*EXERCISE DATA*
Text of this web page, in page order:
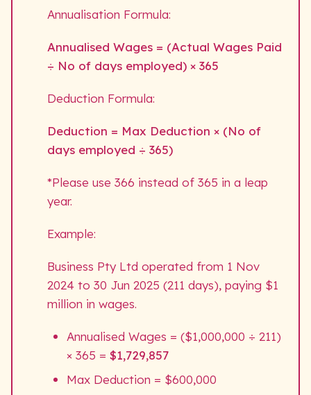
Annualisation Formula:
Annualised Wages = (Actual Wages Paid
÷ No of days employed) × 365
Deduction Formula:
Deduction = Max Deduction × (No of
days employed ÷ 365)
*Please use 366 instead of 365 in a leap
year.
Example:
Business Pty Ltd operated from 1 Nov
2024 to 30 Jun 2025 (211 days), paying $1
million in wages.
Annualised Wages = ($1,000,000 ÷ 211)
× 365 = $1,729,857
Max Deduction = $600,000

*TASK BRIEF*
Whenever the string "Deduction" turns up in a line above, copy that line out.

*RESPONSE BOX*
Deduction Formula:
Deduction = Max Deduction × (No of
Max Deduction = $600,000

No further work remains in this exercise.